Ökologische Dämmstoffe – Wachsende Marktchancen Leistungsfähige Produktionsanlagen für hochwertige Holzfaser-Dämmplatten
Der Markt für Dämmstoffe wächst weiterhin kontinuierlich. Energieeinsparung bietet das größte Potenzial, um Heizkosten und Kohlendioxydemission zu reduzieren. Mit einer geeigneten Dämmung können nicht nur im Winter Heizkosten für Gebäude reduziert, sondern auch im Sommer der Verbrauch von elektrischer Energie für Klimaanlagen gesenkt werden. Weltweit und insbesondere in Europa gewinnt vor allem die Gebäudedämmung mit ökologisch erzeugten Werkstoffen aus Holz immer mehr an Bedeutung. Dieffenbacher liefert hierfür ein einzigartiges Anlagenkonzept zur Herstellung von festen und flexiblen Holzfaser-Dämmplatten.
Dämmstoffe aus Holzfasern werden wegen ihrer insgesamt sehr guten Eigenschaften, wie u.a. niedrige Wärmeleitfähigkeit, hohe Wärmespeicherkapazität, Diffusionsoffenheit, Feuchteregulierung, schon seit langer Zeit bevorzugt eingesetzt.

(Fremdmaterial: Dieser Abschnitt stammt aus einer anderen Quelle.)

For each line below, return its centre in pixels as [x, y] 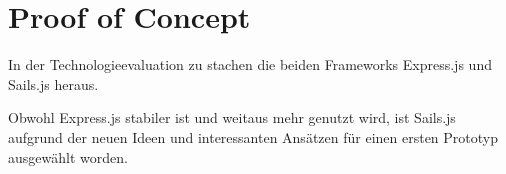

Die bisher bekannten Herstellungsprozesse haben jedoch Nachteile, die einen breiteren Einsatz dieser ökologischen Dämmstoffe eingeschränkt haben. Für das bisher überwiegend verwendete Nassverfahren sind dies die Einschränkung in der Dicke auf max. 40 mm und Dichte auf minimal 150 kg/m3 [atro] und die sehr erhebliche Belastung der Produktionskosten für Maßnahmen zur Aufbereitung der umweltschädlichen großen Abwassermengen. Bei dem bisher bekannten Trockenverfahren mit Kunststofffaseranteil ist es die Beschränkung auf ausschließlich flexible Dämmplatten.
Die gestiegenen Anforderungen von Markt und Gesetzgebung an Dämmstoffe sowie die Entwicklung von leistungsfähigeren MDI Klebstoffen, führten zu einem neuen umweltfreundlichen Trockenverfahren. Dieffenbacher hat dieses Verfahren weiterentwickelt, um sowohl feste als auch flexible Dämmplatten auf einem Anlagentyp im Dickenbereich von 20–250 mm und Dichtebereich von 35–250 kg/m3 (atro) zu produzieren.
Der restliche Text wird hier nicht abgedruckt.